Вадим внутренне подобрался, не ожидая от этих воспоминаний ничего хорошего.

– Мы складывали все подарки в наволочку. Это был мешок. Заворачивали, подписывали. А кто-нибудь, обычно папа, был Дедом Морозом. И раздавал. А когда подарки заканчивались, все начинали их открывать, рассматривать...

– Подарков нема, – резко оборвал его Макс.

– Ну почему же? – опасной бритвой улыбнулся Генка. – Я, как гостеприимный хозяин, приготовил всем. Правда, исключительно собственную продукцию.

– Книги, что ли? – скептически хмыкнула Лора.

– Чем богаты. Думаю, вам должно понравиться. Вот только встретим Новый год...

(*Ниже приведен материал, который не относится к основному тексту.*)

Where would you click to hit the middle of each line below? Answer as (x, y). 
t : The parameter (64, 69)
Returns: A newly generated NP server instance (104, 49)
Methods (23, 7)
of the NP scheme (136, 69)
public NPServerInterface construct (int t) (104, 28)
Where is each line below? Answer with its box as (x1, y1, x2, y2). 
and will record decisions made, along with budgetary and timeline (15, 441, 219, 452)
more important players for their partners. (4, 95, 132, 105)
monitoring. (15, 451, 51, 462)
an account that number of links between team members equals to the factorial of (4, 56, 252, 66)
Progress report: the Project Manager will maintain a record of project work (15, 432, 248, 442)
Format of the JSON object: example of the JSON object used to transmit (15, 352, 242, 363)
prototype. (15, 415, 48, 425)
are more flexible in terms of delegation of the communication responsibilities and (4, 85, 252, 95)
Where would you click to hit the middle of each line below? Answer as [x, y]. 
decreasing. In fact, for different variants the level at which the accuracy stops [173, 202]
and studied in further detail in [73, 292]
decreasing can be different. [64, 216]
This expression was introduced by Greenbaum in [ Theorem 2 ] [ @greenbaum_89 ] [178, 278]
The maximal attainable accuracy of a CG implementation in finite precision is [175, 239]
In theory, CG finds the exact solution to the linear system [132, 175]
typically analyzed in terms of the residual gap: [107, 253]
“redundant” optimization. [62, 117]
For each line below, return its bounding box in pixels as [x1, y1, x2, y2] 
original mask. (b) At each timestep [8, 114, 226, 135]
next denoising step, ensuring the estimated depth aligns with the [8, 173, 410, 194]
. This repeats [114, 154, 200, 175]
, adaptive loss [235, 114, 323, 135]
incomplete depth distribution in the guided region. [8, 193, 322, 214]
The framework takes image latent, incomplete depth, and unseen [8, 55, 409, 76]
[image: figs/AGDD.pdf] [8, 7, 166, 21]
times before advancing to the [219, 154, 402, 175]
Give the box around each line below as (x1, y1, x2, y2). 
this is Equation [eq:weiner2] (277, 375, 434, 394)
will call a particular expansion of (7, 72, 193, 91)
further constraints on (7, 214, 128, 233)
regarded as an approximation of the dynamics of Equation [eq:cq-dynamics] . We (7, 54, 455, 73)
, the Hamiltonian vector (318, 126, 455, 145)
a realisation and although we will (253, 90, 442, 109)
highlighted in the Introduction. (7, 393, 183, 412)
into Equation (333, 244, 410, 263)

Последние полчаса тянулись медленно. Разумеется, не из-за ожидания подарков. Было просто скучно. Беседовать было особенно не о чем – обо всем уже успели поговорить. Оставалось только есть и пить. Все-таки Новый год – некий сакральный момент, который с самого детства привыкаешь ждать в надежде на чудо. На чудо, которое так и не приходит. Но все равно ждешь.

Наконец последний минуты многострадального 99-ого канули в вечность. Половина планеты в эти часы праздновала наступление нового тысячелетия, а другая половина, упиваясь презрением и чувством превосходства над первыми, готовилась ждать до этого момента еще целый год.

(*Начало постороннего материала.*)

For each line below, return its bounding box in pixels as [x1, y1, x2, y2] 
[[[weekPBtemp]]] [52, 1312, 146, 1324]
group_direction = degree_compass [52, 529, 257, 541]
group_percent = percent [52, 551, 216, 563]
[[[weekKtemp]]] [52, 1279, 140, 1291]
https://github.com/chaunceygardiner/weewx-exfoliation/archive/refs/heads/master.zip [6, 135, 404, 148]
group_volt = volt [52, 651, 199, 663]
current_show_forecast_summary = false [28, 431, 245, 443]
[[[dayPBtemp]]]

Замер в воздухе хрустальный звон бокалов, прекратила визжать Лора, налившая себе шампанского в декольте, и наконец-то Генка притащил цветастую наволочку. На полноценный мешок она, разумеется, не тянула, но все равно вызвала некоторое оживление.

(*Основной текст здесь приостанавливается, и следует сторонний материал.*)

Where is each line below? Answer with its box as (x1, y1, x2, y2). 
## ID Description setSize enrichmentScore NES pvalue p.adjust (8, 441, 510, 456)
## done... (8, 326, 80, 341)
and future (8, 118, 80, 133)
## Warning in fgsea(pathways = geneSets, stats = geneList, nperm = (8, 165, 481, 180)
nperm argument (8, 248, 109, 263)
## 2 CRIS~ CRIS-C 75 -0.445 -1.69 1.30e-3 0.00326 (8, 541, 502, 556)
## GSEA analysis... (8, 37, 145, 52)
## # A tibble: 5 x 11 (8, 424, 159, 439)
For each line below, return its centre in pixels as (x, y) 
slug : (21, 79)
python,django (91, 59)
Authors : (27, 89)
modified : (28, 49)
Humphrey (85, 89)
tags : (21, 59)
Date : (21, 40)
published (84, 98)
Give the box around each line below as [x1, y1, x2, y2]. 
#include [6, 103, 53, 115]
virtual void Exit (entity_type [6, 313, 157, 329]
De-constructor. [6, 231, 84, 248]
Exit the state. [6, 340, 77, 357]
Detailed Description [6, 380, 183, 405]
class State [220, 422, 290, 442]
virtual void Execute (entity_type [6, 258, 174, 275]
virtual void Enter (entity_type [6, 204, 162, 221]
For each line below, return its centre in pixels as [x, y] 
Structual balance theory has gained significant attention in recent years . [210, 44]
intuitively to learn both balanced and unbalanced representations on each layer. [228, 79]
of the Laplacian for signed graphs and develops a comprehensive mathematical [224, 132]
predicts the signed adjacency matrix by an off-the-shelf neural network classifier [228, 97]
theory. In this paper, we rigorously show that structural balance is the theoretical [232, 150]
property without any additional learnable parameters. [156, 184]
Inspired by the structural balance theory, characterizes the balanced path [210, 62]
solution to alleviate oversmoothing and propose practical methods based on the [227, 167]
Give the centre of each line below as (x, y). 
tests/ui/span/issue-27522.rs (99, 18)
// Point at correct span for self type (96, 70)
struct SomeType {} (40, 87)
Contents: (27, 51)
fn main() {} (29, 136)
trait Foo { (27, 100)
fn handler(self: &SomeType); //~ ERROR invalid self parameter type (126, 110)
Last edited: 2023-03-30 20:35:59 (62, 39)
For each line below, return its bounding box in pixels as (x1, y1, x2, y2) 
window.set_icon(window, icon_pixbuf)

Генка, за неимением бороды, нацепил красный колпачок Санта-Клауса и начал извлекать из «мешка» одинаковые свертки – в красивой блестящей бумаге, перевязанные цветными ленточками. К каждому подарку была прикреплена кремовая, узорно вырезанная карточка с именем.

Раздав подарки, Генка сел в кресло и, улыбаясь в предвкушении эффекта, стал смотреть, как они разворачивают обертки.

Знаменитая гоголевская «немая сцена» по сравнению с тем, что произошло, могла показаться не более чем детсадовским утренником.

– И как же это понимать? – тихо спросил Миша, глядя то на Генку, то на толстый том в глянцевой суперобложке с говорящим названием «Кодекс рогоносца».

– Это роман. Очень интересный. А что?

Может, кто-то и усмехнулся бы, но каждый был занят своим подарком и своим возмущением. На чужие даже не смотрели. Лора с яростью швырнула в камин «Историю охранного отделения», но промахнулась, и книга, ударившись об стену, приземлилась в углу. Вадим быстро, пока никто не увидел, перевернул вниз названием «Адвокатскую этику». Тем же быстрым движением Оксана спрятала за спину книгу «Мать и дитя».

– Что это такое? – голосом оскорбленной пифии взывала Лида. – Это что же такое?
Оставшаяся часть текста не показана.